What is needed: Omit images. Retype all entries verbatim.

Source data:
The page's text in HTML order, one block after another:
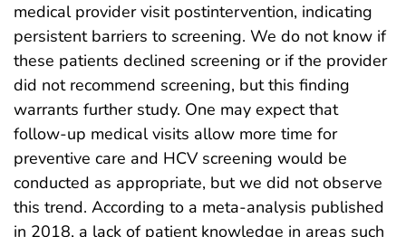
medical provider visit postintervention, indicating
persistent barriers to screening. We do not know if
these patients declined screening or if the provider
did not recommend screening, but this finding
warrants further study. One may expect that
follow-up medical visits allow more time for
preventive care and HCV screening would be
conducted as appropriate, but we did not observe
this trend. According to a meta-analysis published
in 2018, a lack of patient knowledge in areas such
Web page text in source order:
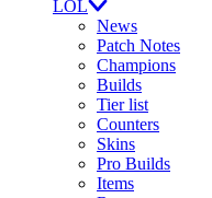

Output for this exercise:
The page's text in HTML order, one block after another:
medical provider visit postintervention, indicating
persistent barriers to screening. We do not know if
these patients declined screening or if the provider
did not recommend screening, but this finding
warrants further study. One may expect that
follow-up medical visits allow more time for
preventive care and HCV screening would be
conducted as appropriate, but we did not observe
this trend. According to a meta-analysis published
in 2018, a lack of patient knowledge in areas such
Web page text in source order:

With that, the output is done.